Lent 5 • Luke 20:9–20 • March 13, 2016

Editor’s note: The following homiletical help is adapted from Concordia Journal, January 1980.

By William J. Schmelder

The preacher needs to resist mightily the temptation to use this text as the occasion for letting the congregation have it. It would be easy to become a stern preacher of the law, and to use this text to proclaim only God’s wrath and punishment. Indeed, such is the lot of those who reject the stone, Jesus Christ, whom God puts forward. The scribes and the chief priests recognized that thrust of Jesus’s words to be directed against them. The people in the parish, however, ought not to be assumed to be their present-day counterparts. Although the parable contains the strong note of judgment on those who spurn God’s action, there is also the note of triumph in the elevation of the rejected stone. The hearers ought to be deepened in their grasp of God’s persistent love in the ministry of Jesus.

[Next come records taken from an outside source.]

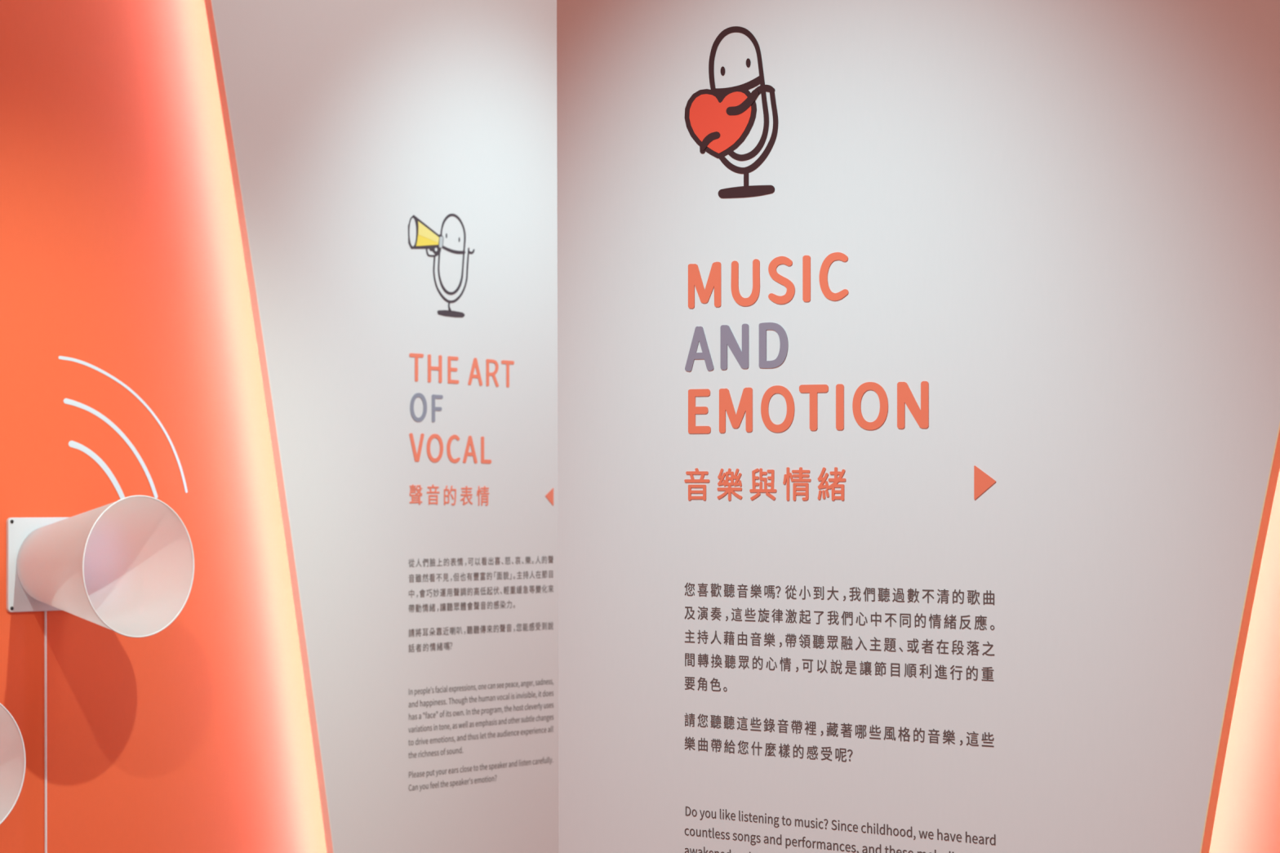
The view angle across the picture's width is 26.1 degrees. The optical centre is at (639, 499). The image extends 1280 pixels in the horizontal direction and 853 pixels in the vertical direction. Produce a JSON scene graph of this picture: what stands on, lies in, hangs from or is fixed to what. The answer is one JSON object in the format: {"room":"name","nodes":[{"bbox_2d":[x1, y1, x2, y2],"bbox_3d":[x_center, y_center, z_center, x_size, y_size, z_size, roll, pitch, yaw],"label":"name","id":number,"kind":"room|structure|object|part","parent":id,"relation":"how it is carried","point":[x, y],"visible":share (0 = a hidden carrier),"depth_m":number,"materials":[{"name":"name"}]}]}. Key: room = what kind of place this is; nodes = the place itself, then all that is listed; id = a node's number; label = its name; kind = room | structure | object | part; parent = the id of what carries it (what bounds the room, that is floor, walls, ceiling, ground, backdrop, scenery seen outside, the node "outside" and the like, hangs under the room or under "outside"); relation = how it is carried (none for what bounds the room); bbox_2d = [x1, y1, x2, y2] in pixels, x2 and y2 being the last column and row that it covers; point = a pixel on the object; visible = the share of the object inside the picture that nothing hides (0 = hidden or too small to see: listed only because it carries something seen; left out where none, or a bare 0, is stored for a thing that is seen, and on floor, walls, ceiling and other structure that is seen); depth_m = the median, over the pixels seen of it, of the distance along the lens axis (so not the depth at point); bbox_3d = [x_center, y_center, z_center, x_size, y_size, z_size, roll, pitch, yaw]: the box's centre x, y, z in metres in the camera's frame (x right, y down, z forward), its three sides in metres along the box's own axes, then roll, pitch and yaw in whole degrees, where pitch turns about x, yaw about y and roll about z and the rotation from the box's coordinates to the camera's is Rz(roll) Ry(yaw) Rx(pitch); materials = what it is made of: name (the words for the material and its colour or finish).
{"room":"museum","nodes":[
{"label":"museum","id":0,"kind":"room"},
{"bbox_2d":[0,0,327,852],"bbox_3d":[-0.639,0.000,4.730,0.040,3.000,4.337,0,0,40],"label":"wall","id":1,"kind":"structure","parent":0,"point":[122,255],"depth_m":4.50,"materials":[{"name":"orange paint"}]},
{"bbox_2d":[0,703,26,824],"bbox_3d":[-1.055,0.877,4.029,0.232,1.205,0.217,0,0,40],"label":"speaker","id":2,"kind":"object","parent":1,"relation":"attached to","point":[12,751],"visible":1,"depth_m":4.04},
{"bbox_2d":[68,440,124,498],"bbox_3d":[-0.866,-0.028,4.432,0.001,0.130,0.126,0,0,40],"label":"wave","id":3,"kind":"object","parent":1,"relation":"attached to","point":[73,444],"visible":0.71,"depth_m":4.43,"materials":[{"name":"white plastic"}]},
{"bbox_2d":[6,495,194,852],"bbox_3d":[-0.848,0.737,4.273,0.232,1.486,0.217,0,0,40],"label":"speaker","id":4,"kind":"object","parent":1,"relation":"attached to","point":[125,566],"visible":1,"depth_m":4.29},
{"bbox_3d":[-0.934,0.102,4.346,0.005,0.147,0.147,0,0,40],"label":"mounting plate","id":5,"kind":"part","parent":4,"relation":"part of","materials":[{"name":"white plastic"}]},
{"bbox_2d":[63,398,157,498],"bbox_3d":[-0.851,-0.081,4.449,0.001,0.158,0.192,0,0,40],"label":"wave","id":6,"kind":"object","parent":1,"relation":"attached to","point":[66,401],"visible":0.96,"depth_m":4.46,"materials":[{"name":"white plastic"}]},
{"bbox_2d":[58,355,187,493],"bbox_3d":[-0.834,-0.119,4.470,0.001,0.216,0.264,0,0,40],"label":"wave","id":7,"kind":"object","parent":1,"relation":"attached to","point":[62,357],"visible":1,"depth_m":4.49,"materials":[{"name":"white plastic"}]},
{"bbox_2d":[204,0,333,852],"bbox_3d":[-0.615,0.000,4.616,0.017,3.000,0.574,0,0,40],"label":"light strip","id":8,"kind":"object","parent":1,"relation":"attached to","point":[208,3],"depth_m":4.62,"materials":[{"name":"white paint"}]},
{"bbox_2d":[211,0,558,852],"bbox_3d":[0.018,0.000,5.361,0.016,3.000,2.526,0,0,40],"label":"wall","id":9,"kind":"structure","parent":0,"point":[352,120],"depth_m":4.86,"materials":[{"name":"paint"}]},
{"bbox_2d":[409,392,443,422],"bbox_3d":[-0.377,-0.162,4.884,0.001,0.051,0.082,0,0,40],"label":"heading word","id":10,"kind":"object","parent":9,"relation":"attached to","point":[421,396],"visible":1,"depth_m":4.88,"materials":[{"name":"grey"}]},
{"bbox_2d":[408,213,474,317],"bbox_3d":[-0.352,-0.418,4.912,0.001,0.185,0.168,0,0,40],"label":"pictogram","id":11,"kind":"object","parent":9,"relation":"attached to","point":[426,238],"visible":1,"depth_m":4.91,"materials":[{"name":"grey plastic"}]},
{"bbox_2d":[409,484,488,505],"bbox_3d":[-0.339,-0.008,4.928,0.001,0.038,0.203,0,0,40],"label":"heading word","id":12,"kind":"object","parent":9,"relation":"attached to","point":[412,488],"visible":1,"depth_m":4.92,"materials":[{"name":"orange"}]},
{"bbox_2d":[408,433,491,463],"bbox_3d":[-0.337,-0.091,4.931,0.001,0.052,0.209,0,0,40],"label":"heading word","id":13,"kind":"object","parent":9,"relation":"attached to","point":[416,455],"visible":1,"depth_m":4.93,"materials":[{"name":"orange"}]},
{"bbox_2d":[408,353,514,386],"bbox_3d":[-0.317,-0.231,4.954,0.001,0.052,0.270,0,0,40],"label":"heading word","id":14,"kind":"object","parent":9,"relation":"attached to","point":[475,364],"visible":1,"depth_m":4.94,"materials":[{"name":"orange"}]},
{"bbox_2d":[408,678,553,758],"bbox_3d":[-0.283,0.393,4.994,0.001,0.123,0.380,0,0,40],"label":"paragraph","id":15,"kind":"object","parent":9,"relation":"attached to","point":[471,698],"depth_m":4.98,"materials":[{"name":"grey paint"}]},
{"bbox_2d":[408,555,553,612],"bbox_3d":[-0.283,0.152,4.994,0.001,0.095,0.379,0,0,40],"label":"paragraph","id":16,"kind":"object","parent":9,"relation":"attached to","point":[463,604],"depth_m":4.97,"materials":[{"name":"grey paint"}]},
{"bbox_2d":[408,622,553,652],"bbox_3d":[-0.283,0.248,4.994,0.001,0.042,0.378,0,0,40],"label":"paragraph","id":17,"kind":"object","parent":9,"relation":"attached to","point":[470,628],"depth_m":4.94,"materials":[{"name":"grey paint"}]},
{"bbox_2d":[408,756,553,791],"bbox_3d":[-0.284,0.496,4.994,0.001,0.038,0.378,0,0,40],"label":"paragraph","id":18,"kind":"object","parent":9,"relation":"attached to","point":[442,783],"depth_m":4.96,"materials":[{"name":"grey paint"}]},
{"bbox_2d":[545,488,553,506],"bbox_3d":[-0.168,-0.005,5.130,0.001,0.033,0.023,0,0,40],"label":"arrow sign","id":19,"kind":"object","parent":9,"relation":"attached to","point":[549,495],"visible":1,"depth_m":5.13,"materials":[{"name":"orange"}]},
{"bbox_2d":[556,0,1279,852],"bbox_3d":[0.376,0.000,2.736,1.225,3.000,0.016,0,0,40],"label":"wall","id":20,"kind":"structure","parent":0,"point":[1059,219],"depth_m":2.80,"materials":[{"name":"paint"}]},
{"bbox_2d":[684,26,777,198],"bbox_3d":[0.097,-0.414,2.961,0.128,0.184,0.001,0,0,40],"label":"pictogram","id":21,"kind":"object","parent":20,"relation":"attached to","point":[718,120],"visible":1,"depth_m":2.96,"materials":[{"name":"red plastic"}]},
{"bbox_3d":[0.075,-0.386,2.979,0.028,0.019,0.001,0,0,40],"label":"arm","id":22,"kind":"part","parent":21,"relation":"part of"},
{"bbox_3d":[0.109,-0.423,2.950,0.044,0.025,0.001,0,0,40],"label":"arm","id":23,"kind":"part","parent":21,"relation":"part of"},
{"bbox_2d":[684,322,788,371],"bbox_3d":[0.102,-0.163,2.957,0.140,0.049,0.001,0,0,40],"label":"heading word","id":24,"kind":"object","parent":20,"relation":"attached to","point":[726,336],"visible":1,"depth_m":2.96,"materials":[{"name":"grey"}]},
{"bbox_2d":[684,466,845,500],"bbox_3d":[0.131,-0.016,2.933,0.216,0.035,0.001,0,0,40],"label":"heading word","id":25,"kind":"object","parent":20,"relation":"attached to","point":[729,490],"visible":1,"depth_m":2.93,"materials":[{"name":"orange"}]},
{"bbox_2d":[688,252,848,308],"bbox_3d":[0.134,-0.231,2.930,0.214,0.051,0.001,0,0,40],"label":"heading word","id":26,"kind":"object","parent":20,"relation":"attached to","point":[695,279],"visible":1,"depth_m":2.94,"materials":[{"name":"orange"}]},
{"bbox_2d":[688,381,928,433],"bbox_3d":[0.172,-0.096,2.898,0.314,0.050,0.001,0,0,40],"label":"heading word","id":27,"kind":"object","parent":20,"relation":"attached to","point":[904,395],"visible":1,"depth_m":2.89,"materials":[{"name":"orange"}]},
{"bbox_2d":[684,712,993,761],"bbox_3d":[0.200,0.252,2.874,0.398,0.041,0.001,0,0,40],"label":"paragraph","id":28,"kind":"object","parent":20,"relation":"attached to","point":[845,730],"depth_m":2.90,"materials":[{"name":"grey paint"}]},
{"bbox_2d":[684,582,994,691],"bbox_3d":[0.200,0.148,2.874,0.398,0.116,0.001,0,0,40],"label":"paragraph","id":29,"kind":"object","parent":20,"relation":"attached to","point":[981,620],"depth_m":2.87,"materials":[{"name":"grey paint"}]},
{"bbox_2d":[684,806,995,852],"bbox_3d":[0.201,0.359,2.873,0.400,0.054,0.001,0,0,40],"label":"paragraph","id":30,"kind":"object","parent":20,"relation":"attached to","point":[749,815],"depth_m":2.89,"materials":[{"name":"grey paint"}]},
{"bbox_2d":[973,465,995,499],"bbox_3d":[0.344,-0.017,2.752,0.026,0.034,0.001,0,0,40],"label":"arrow sign","id":31,"kind":"object","parent":20,"relation":"attached to","point":[983,482],"visible":1,"depth_m":2.75,"materials":[{"name":"orange"}]},
{"bbox_2d":[1208,469,1279,852],"bbox_3d":[0.587,0.000,2.678,1.594,3.000,0.040,0,0,40],"label":"wall","id":32,"kind":"structure","parent":0,"point":[1247,816],"depth_m":2.65,"materials":[{"name":"orange paint"}]},
{"bbox_2d":[1199,422,1279,852],"bbox_3d":[0.607,0.000,2.540,0.622,3.000,0.017,0,0,40],"label":"trim","id":33,"kind":"structure","parent":32,"relation":"attached to","point":[1275,464],"depth_m":2.58,"materials":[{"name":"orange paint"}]}
]}

The Scripture appointed for the day directs the hearers to focus on God’s action on their behalf. Psalm 28:1–3, 7–11 exults, “The Lord is my strength and my shield, in him my heart trusts,” and “The Lord is the strength of his people.” Isaiah 43:16–21 announces that the Lord who is Creator of all is doing a new thing so that his people might declare his praise. In Philippians 3:8–14 St. Paul counts all as loss for the surpassing worth of knowing Christ Jesus.

The parable seems to be based on the practice of absentee landlords who owned rather large tracts of land in Galilee. The land was worked by tenant farmers who were periodically visited by the agents of the owner to collect his share of the crops.

The problem of the killing of the son has puzzled many. What would the tenants have gained by killing him except the wrath of the owner? The solution seems to be something like this: when the tenants see the son, they assume that the owner is dead; the heir is coming to claim his inheritance; by killing him the land would become ownerless; the tenants could claim squatters’ rights and press for ownership.

The destructive power of the stone is illuminated by the Talmudic proverb, “Should the stone fall on the jar, woe to the jar! Should the jar fall on the stone, woe to the jar! In either case, woe to the jar!” (Esther Rabbah, 7:10).

During Lent we are brought face-to face with God’s persistent love of the world in the gift of his Son. The story of God’s love affair with the human race is punctuated with man’s rejection and spurning of God’s love. When God sent his Son, he, too, was rejected. In love, God gave him up for us all. In him God’s persistent love triumphed. For his sake, God continues to pursue us with his love in word and sacrament.

This same persistent love which has triumphed in us to make us the people of God by faith in Christ Jesus becomes the power and the motivation for lives which produce the fruit of the vineyard.